About this exercise: List each line of the data in which the string "must" appears.

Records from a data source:
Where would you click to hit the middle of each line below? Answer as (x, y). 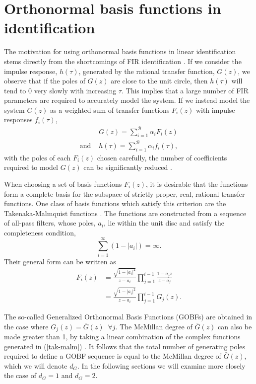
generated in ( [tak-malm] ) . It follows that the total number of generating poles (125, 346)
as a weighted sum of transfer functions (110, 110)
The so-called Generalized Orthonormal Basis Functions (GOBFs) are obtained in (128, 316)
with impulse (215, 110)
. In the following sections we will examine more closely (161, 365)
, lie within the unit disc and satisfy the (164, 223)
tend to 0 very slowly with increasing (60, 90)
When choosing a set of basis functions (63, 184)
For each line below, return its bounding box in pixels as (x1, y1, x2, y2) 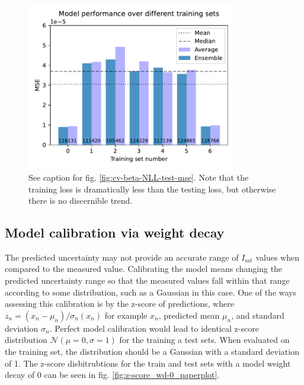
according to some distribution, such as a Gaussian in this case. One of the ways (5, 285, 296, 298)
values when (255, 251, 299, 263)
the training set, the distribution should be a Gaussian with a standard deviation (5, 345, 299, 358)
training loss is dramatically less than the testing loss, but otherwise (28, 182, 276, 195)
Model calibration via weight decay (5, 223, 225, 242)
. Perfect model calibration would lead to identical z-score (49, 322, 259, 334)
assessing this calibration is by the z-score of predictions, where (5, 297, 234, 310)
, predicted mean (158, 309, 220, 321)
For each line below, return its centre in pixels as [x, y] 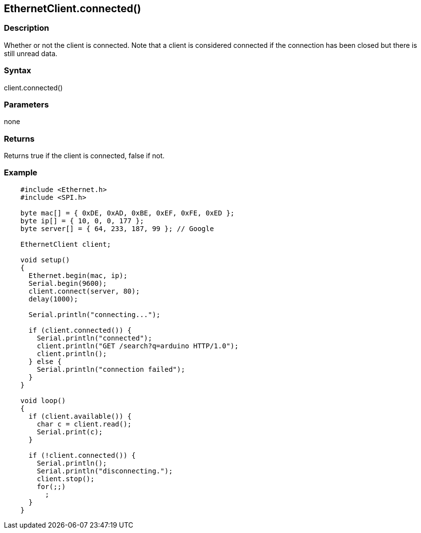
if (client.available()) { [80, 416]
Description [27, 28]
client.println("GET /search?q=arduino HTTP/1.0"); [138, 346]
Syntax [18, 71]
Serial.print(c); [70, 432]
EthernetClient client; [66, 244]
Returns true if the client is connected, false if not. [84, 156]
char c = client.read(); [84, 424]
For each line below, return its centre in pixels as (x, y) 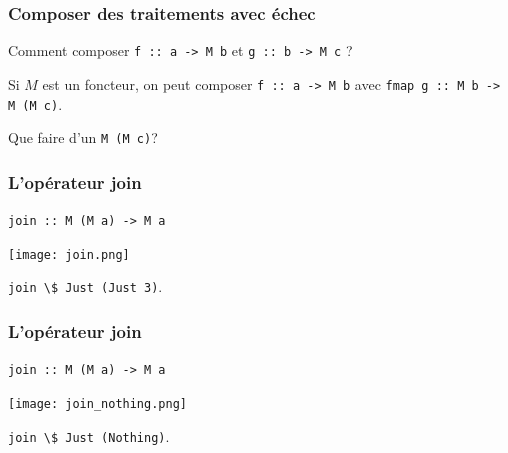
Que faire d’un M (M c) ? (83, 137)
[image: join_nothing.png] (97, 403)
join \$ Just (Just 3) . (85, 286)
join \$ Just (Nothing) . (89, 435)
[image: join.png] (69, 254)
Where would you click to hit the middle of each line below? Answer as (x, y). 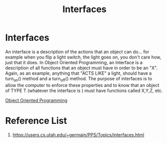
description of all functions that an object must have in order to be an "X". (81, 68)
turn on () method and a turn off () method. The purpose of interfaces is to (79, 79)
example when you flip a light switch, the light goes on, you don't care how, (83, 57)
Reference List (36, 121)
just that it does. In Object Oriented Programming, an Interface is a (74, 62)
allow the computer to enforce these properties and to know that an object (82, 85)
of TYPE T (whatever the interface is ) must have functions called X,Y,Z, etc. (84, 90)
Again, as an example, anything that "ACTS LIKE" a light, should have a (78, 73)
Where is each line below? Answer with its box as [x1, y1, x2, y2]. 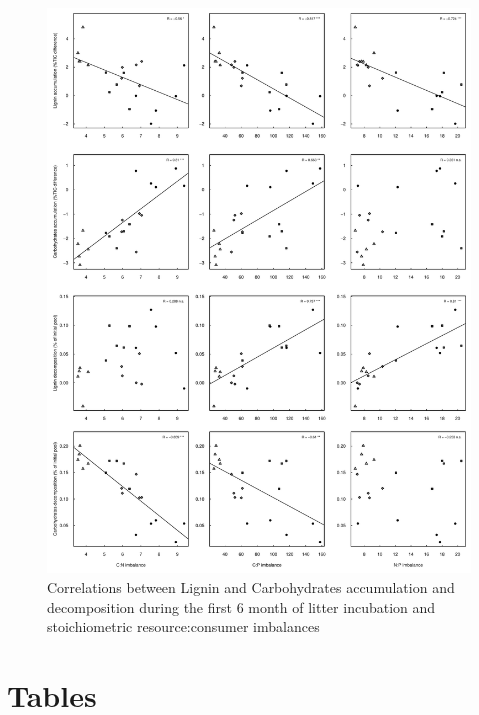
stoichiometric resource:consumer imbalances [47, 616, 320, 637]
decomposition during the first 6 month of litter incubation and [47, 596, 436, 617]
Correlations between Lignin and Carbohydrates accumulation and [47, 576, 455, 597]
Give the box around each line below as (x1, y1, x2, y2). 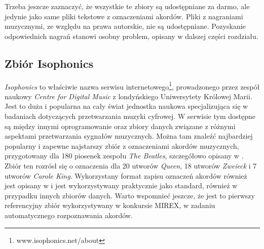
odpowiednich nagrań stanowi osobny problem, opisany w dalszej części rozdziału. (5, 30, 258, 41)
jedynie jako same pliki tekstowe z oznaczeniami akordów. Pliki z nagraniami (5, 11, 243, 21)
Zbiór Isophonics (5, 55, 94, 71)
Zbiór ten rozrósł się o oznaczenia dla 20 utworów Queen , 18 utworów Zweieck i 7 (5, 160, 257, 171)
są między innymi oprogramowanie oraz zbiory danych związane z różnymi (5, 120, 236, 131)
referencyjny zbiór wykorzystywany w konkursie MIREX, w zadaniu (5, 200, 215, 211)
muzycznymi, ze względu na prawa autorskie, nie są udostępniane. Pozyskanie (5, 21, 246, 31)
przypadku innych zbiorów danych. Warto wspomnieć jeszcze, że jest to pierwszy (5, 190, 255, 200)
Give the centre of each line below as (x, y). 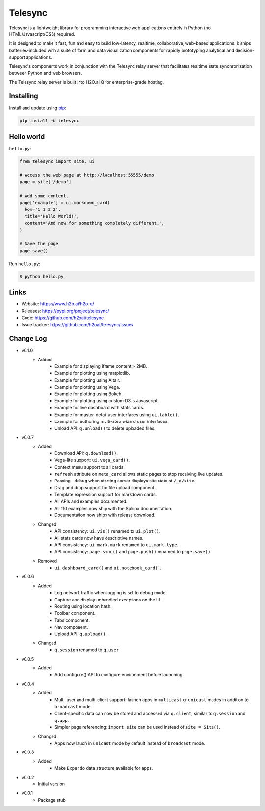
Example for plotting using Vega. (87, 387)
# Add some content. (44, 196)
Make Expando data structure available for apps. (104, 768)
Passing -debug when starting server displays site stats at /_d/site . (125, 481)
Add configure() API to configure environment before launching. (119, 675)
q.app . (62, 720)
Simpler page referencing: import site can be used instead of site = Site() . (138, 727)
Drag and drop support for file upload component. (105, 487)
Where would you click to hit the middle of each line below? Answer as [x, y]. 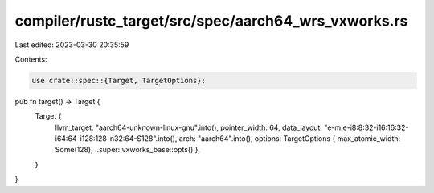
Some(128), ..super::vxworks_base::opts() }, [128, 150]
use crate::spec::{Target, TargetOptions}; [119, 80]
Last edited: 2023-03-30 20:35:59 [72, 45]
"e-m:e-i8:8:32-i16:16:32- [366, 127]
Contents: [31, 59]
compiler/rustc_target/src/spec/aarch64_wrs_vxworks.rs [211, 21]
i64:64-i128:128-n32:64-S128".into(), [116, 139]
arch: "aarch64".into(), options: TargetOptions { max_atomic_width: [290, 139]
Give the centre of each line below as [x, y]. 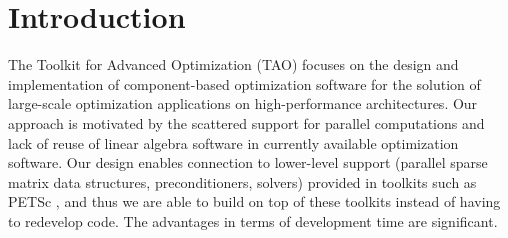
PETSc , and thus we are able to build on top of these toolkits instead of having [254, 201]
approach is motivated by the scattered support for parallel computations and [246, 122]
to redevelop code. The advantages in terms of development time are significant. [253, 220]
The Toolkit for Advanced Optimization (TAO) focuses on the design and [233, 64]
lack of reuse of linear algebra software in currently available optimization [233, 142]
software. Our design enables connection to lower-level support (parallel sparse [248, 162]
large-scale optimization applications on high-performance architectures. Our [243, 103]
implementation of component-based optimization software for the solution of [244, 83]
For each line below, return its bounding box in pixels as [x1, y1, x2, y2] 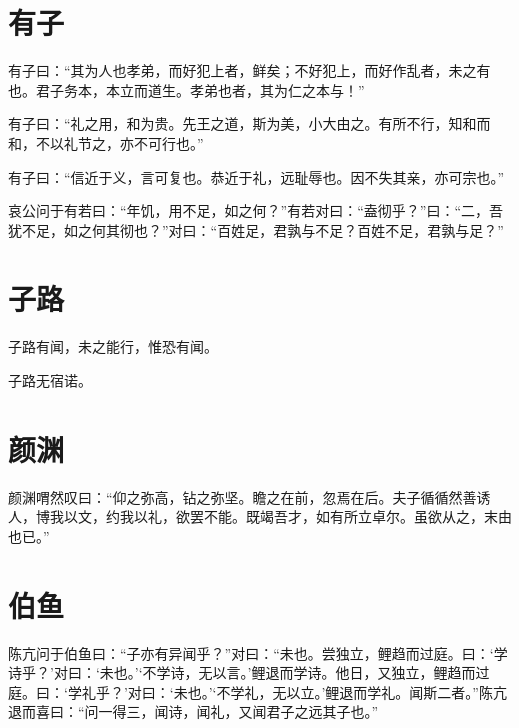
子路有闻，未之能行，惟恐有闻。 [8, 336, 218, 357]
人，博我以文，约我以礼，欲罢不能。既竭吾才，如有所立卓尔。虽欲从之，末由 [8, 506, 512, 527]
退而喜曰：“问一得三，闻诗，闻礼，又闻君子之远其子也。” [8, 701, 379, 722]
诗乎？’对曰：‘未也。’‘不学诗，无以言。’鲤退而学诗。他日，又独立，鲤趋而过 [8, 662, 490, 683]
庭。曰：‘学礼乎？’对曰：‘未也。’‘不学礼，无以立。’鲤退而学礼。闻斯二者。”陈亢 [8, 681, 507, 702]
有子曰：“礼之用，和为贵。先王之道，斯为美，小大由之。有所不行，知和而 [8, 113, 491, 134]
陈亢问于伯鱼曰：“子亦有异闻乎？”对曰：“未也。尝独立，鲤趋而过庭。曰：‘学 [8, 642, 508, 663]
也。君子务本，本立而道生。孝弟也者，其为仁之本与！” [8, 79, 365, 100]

Response for this exercise:
description of all functions that an object must have in order to be an "X". (81, 68)
of TYPE T (whatever the interface is ) must have functions called X,Y,Z, etc. (84, 90)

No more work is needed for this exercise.